:: PROBLEM DETAILS ::
Output all entries precisely.

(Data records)

********

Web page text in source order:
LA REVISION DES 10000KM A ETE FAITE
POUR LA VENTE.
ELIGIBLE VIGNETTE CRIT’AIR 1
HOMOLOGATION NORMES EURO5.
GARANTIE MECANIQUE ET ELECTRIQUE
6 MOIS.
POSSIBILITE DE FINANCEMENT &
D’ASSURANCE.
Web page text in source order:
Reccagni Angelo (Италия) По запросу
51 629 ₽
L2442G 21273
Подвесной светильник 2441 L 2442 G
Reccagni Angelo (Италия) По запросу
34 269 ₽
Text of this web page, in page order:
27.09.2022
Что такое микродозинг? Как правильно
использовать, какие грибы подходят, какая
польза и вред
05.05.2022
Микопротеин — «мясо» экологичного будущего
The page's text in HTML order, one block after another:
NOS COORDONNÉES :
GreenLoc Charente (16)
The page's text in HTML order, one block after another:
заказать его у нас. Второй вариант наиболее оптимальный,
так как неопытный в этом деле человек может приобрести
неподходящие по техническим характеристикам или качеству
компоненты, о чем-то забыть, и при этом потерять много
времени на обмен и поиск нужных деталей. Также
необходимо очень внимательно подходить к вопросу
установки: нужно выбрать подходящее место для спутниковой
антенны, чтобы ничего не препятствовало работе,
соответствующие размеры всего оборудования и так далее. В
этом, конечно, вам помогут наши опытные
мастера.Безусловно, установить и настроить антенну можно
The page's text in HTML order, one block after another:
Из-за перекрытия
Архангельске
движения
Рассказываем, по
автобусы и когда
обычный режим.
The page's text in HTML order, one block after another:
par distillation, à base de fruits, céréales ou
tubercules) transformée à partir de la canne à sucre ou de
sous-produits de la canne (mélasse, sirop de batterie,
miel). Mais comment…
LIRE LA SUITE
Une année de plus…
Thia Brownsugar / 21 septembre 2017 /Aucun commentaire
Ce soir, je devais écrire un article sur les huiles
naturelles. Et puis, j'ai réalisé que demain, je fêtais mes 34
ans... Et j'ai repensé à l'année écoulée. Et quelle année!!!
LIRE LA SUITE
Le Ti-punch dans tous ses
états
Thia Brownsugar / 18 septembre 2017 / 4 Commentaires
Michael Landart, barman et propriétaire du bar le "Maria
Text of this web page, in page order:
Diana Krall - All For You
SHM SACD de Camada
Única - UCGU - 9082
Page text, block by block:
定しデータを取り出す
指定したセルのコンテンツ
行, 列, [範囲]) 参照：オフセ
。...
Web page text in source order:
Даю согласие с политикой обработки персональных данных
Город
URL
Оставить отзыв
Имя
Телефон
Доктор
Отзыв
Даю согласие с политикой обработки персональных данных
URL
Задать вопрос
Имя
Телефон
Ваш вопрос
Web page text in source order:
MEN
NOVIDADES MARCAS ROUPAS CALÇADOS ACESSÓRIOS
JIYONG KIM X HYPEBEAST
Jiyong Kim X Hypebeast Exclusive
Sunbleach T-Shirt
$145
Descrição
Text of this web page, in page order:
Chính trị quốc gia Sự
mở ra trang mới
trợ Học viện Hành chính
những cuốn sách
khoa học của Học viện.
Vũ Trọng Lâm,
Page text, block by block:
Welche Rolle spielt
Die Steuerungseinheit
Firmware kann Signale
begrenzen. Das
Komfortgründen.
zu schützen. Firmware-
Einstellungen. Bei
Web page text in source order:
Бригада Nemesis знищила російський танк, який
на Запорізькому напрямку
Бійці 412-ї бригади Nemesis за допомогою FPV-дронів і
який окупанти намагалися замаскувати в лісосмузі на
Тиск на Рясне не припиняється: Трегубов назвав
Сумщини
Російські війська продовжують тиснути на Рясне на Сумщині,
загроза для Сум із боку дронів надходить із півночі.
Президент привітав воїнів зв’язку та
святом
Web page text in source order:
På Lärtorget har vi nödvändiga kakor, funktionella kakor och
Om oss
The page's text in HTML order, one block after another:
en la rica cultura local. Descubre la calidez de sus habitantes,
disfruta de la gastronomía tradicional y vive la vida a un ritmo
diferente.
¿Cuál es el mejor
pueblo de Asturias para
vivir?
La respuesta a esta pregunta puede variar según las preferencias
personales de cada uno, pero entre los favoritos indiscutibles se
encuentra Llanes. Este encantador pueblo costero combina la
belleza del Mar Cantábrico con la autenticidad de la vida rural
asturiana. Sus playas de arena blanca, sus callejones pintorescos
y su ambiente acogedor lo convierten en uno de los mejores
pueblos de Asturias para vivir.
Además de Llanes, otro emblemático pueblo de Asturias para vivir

********

:: YOUR SOLUTION ::
Web page text in source order:
LA REVISION DES 10000KM A ETE FAITE
POUR LA VENTE.
ELIGIBLE VIGNETTE CRIT’AIR 1
HOMOLOGATION NORMES EURO5.
GARANTIE MECANIQUE ET ELECTRIQUE
6 MOIS.
POSSIBILITE DE FINANCEMENT &
D’ASSURANCE.
Web page text in source order:
Reccagni Angelo (Италия) По запросу
51 629 ₽
L2442G 21273
Подвесной светильник 2441 L 2442 G
Reccagni Angelo (Италия) По запросу
34 269 ₽
Text of this web page, in page order:
27.09.2022
Что такое микродозинг? Как правильно
использовать, какие грибы подходят, какая
польза и вред
05.05.2022
Микопротеин — «мясо» экологичного будущего
The page's text in HTML order, one block after another:
NOS COORDONNÉES :
GreenLoc Charente (16)
The page's text in HTML order, one block after another:
заказать его у нас. Второй вариант наиболее оптимальный,
так как неопытный в этом деле человек может приобрести
неподходящие по техническим характеристикам или качеству
компоненты, о чем-то забыть, и при этом потерять много
времени на обмен и поиск нужных деталей. Также
необходимо очень внимательно подходить к вопросу
установки: нужно выбрать подходящее место для спутниковой
антенны, чтобы ничего не препятствовало работе,
соответствующие размеры всего оборудования и так далее. В
этом, конечно, вам помогут наши опытные
мастера.Безусловно, установить и настроить антенну можно
The page's text in HTML order, one block after another:
Из-за перекрытия
Архангельске
движения
Рассказываем, по
автобусы и когда
обычный режим.
The page's text in HTML order, one block after another:
par distillation, à base de fruits, céréales ou
tubercules) transformée à partir de la canne à sucre ou de
sous-produits de la canne (mélasse, sirop de batterie,
miel). Mais comment…
LIRE LA SUITE
Une année de plus…
Thia Brownsugar / 21 septembre 2017 /Aucun commentaire
Ce soir, je devais écrire un article sur les huiles
naturelles. Et puis, j'ai réalisé que demain, je fêtais mes 34
ans... Et j'ai repensé à l'année écoulée. Et quelle année!!!
LIRE LA SUITE
Le Ti-punch dans tous ses
états
Thia Brownsugar / 18 septembre 2017 / 4 Commentaires
Michael Landart, barman et propriétaire du bar le "Maria
Text of this web page, in page order:
Diana Krall - All For You
SHM SACD de Camada
Única - UCGU - 9082
Page text, block by block:
定しデータを取り出す
指定したセルのコンテンツ
行, 列, [範囲]) 参照：オフセ
。...
Web page text in source order:
Даю согласие с политикой обработки персональных данных
Город
URL
Оставить отзыв
Имя
Телефон
Доктор
Отзыв
Даю согласие с политикой обработки персональных данных
URL
Задать вопрос
Имя
Телефон
Ваш вопрос
Web page text in source order:
MEN
NOVIDADES MARCAS ROUPAS CALÇADOS ACESSÓRIOS
JIYONG KIM X HYPEBEAST
Jiyong Kim X Hypebeast Exclusive
Sunbleach T-Shirt
$145
Descrição
Text of this web page, in page order:
Chính trị quốc gia Sự
mở ra trang mới
trợ Học viện Hành chính
những cuốn sách
khoa học của Học viện.
Vũ Trọng Lâm,
Page text, block by block:
Welche Rolle spielt
Die Steuerungseinheit
Firmware kann Signale
begrenzen. Das
Komfortgründen.
zu schützen. Firmware-
Einstellungen. Bei
Web page text in source order:
Бригада Nemesis знищила російський танк, який
на Запорізькому напрямку
Бійці 412-ї бригади Nemesis за допомогою FPV-дронів і
який окупанти намагалися замаскувати в лісосмузі на
Тиск на Рясне не припиняється: Трегубов назвав
Сумщини
Російські війська продовжують тиснути на Рясне на Сумщині,
загроза для Сум із боку дронів надходить із півночі.
Президент привітав воїнів зв’язку та
святом
Web page text in source order:
På Lärtorget har vi nödvändiga kakor, funktionella kakor och
Om oss
The page's text in HTML order, one block after another:
en la rica cultura local. Descubre la calidez de sus habitantes,
disfruta de la gastronomía tradicional y vive la vida a un ritmo
diferente.
¿Cuál es el mejor
pueblo de Asturias para
vivir?
La respuesta a esta pregunta puede variar según las preferencias
personales de cada uno, pero entre los favoritos indiscutibles se
encuentra Llanes. Este encantador pueblo costero combina la
belleza del Mar Cantábrico con la autenticidad de la vida rural
asturiana. Sus playas de arena blanca, sus callejones pintorescos
y su ambiente acogedor lo convierten en uno de los mejores
pueblos de Asturias para vivir.
Además de Llanes, otro emblemático pueblo de Asturias para vivir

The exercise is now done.